He's involved in every decision that the firm makes and, he's really hitting his stride so much so that Ben at this you know, Ben is a we're not gonna get super into it. He's he's a very colorful character, shall we say. Had three wives, I think. And then the story goes, I think he he started up a relationship after his last marriage with the girlfriend of this is at the end of his life, with the girlfriend of his son after his son died. Anyway, he's a character.
所以他准备退休了,想去加州享受生活。纽曼也老了,杰瑞也在考虑同样的事。
So he is ready to retire. He wants to move to California, live the good life. So he and Newman is also getting old. Jerry's getting old. He's thinking about the same.
他们提议让沃伦成为公司的普通合伙人,让他实质上延续格雷厄姆-纽曼公司的运营。我猜他们会以名誉合伙人或其他类似身份留任。但这次,沃伦让他们大吃一惊,他回答说,好啊。
They offer to make Warren a general partner at the firm and have him essentially continue, Graham Newman.
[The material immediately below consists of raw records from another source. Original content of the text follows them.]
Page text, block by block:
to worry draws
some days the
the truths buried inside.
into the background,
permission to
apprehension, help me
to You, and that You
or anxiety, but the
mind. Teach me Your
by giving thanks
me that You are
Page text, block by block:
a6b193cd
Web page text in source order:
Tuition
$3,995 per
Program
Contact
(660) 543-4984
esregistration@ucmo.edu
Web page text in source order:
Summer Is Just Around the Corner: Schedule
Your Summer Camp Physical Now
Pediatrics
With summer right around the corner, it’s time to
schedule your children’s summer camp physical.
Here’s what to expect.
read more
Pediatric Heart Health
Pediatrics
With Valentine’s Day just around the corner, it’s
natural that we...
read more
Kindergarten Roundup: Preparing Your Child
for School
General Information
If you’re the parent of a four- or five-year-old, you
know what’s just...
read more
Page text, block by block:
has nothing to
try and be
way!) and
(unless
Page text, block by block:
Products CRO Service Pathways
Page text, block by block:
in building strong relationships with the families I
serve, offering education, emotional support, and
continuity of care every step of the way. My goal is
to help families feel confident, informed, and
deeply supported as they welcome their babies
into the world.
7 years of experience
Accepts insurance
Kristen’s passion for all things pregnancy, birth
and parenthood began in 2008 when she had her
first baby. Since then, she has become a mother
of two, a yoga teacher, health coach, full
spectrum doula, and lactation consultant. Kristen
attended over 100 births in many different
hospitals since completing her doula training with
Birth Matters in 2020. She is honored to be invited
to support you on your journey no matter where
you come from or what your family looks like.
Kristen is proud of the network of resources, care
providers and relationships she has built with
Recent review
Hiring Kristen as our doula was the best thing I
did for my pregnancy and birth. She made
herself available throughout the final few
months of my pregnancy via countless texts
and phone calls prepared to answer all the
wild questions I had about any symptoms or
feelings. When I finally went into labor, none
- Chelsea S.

I assume they would sort of stay as, like, you know, partner emeritus or something like that. But this time, Warren shocks them, and he's like, yeah.
不。记得我特别在意的'按我的条件来'那件事吗?
No. Remember that whole on my terms thing that I really care a lot about?
没错。他说,我不确定。我不想经营你们的公司。如果要经营公司,我会创办自己的公司。我来纽约只是为了和你们共事。
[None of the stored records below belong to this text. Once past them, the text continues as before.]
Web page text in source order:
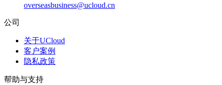
overseasbusiness@ucloud.cn
公司
关于UCloud
客户案例
隐私政策
帮助与支持
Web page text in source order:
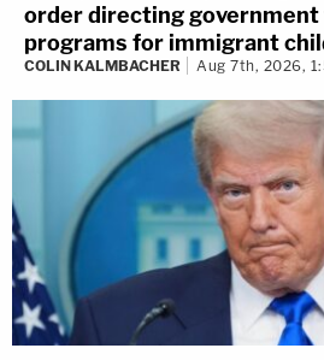
order directing government
programs for immigrant
COLIN KALMBACHER Aug 7th, 2026,
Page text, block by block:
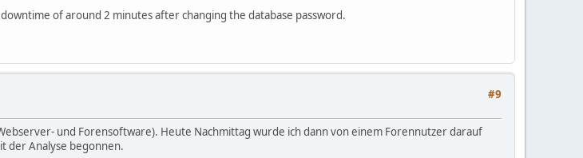
of around 2 minutes after changing the database password.
#9
und Forensoftware). Heute Nachmittag wurde ich dann von einem Forennutzer darauf
der Analyse begonnen.
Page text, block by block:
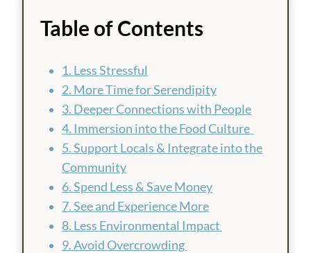
Table of Contents
1. Less Stressful
2. More Time for Serendipity
3. Deeper Connections with People
4. Immersion into the Food Culture
5. Support Locals & Integrate into the
Community
6. Spend Less & Save Money
7. See and Experience More
8. Less Environmental Impact
9. Avoid Overcrowding
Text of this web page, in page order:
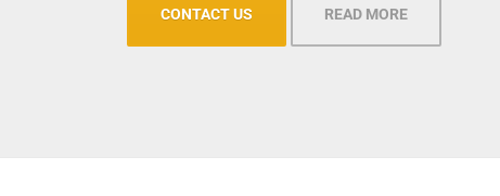
CONTACT US READ MORE
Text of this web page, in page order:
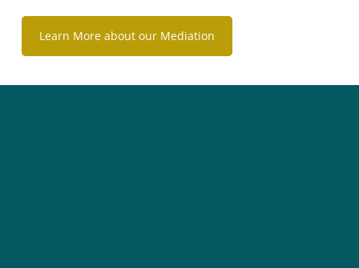
Learn More about our Mediation
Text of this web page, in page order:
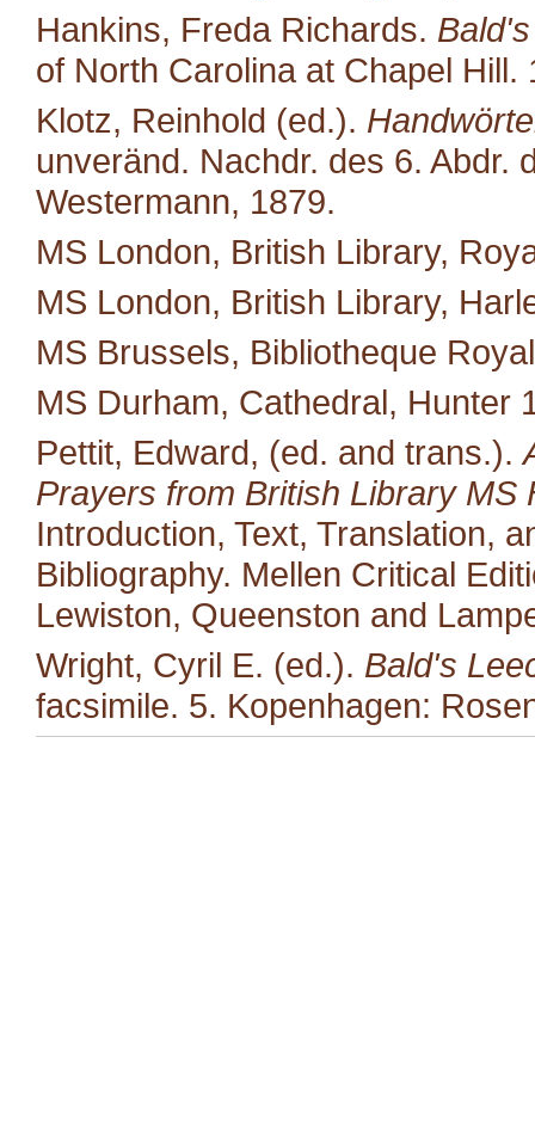
Hankins, Freda Richards.
of North Carolina at Chapel Hill.
Klotz, Reinhold (ed.).
unveränd. Nachdr. des 6. Abdr.
Westermann, 1879.
MS London, British Library,
MS London, British Library,
MS Brussels, Bibliotheque
MS Durham, Cathedral, Hunter
Pettit, Edward, (ed. and trans.).
Prayers from British Library MS
Introduction, Text, Translation,
Bibliography. Mellen Critical
Lewiston, Queenston and
Wright, Cyril E. (ed.). Bald's
facsimile. 5. Kopenhagen:

Yep. He's like, I don't know. I don't wanna run your firm. If I'm gonna run a firm, I'm gonna run my firm. And, you know, I'm just here in New York to work with you guys.
其实我不喜欢纽约。苏茜想回奥马哈。我可以在奥马哈开展事业。于是他们最终结束了公司,1956年沃伦、苏茜和他们的小女儿苏茜永久搬回了奥马哈。现在计划是这样的。
I don't actually like it in New York. Susie wants to be back in Omaha. I would do it in Omaha. So they end up winding down the firm and Warren and Susie and little Susie, their their daughter moved back to Omaha in 1956, this time for good. So here's the plan.
说说你觉得这个计划可行性如何。沃伦在格雷厄姆-纽曼工作两年后,此时净资产约17.5万美元。
Tell me how how well you think this is gonna work. Warren's net worth is about a $175,000 at this point after working at Graham Newman for two years.
换算到今天大概有几百万美元
So sorry. A few million dollars by today's
是的。当时美国工人的平均年薪是4800美元,而他银行账户里存着17.5万——哇。当时他才26岁。现在他们有两个孩子,霍伊也出生了。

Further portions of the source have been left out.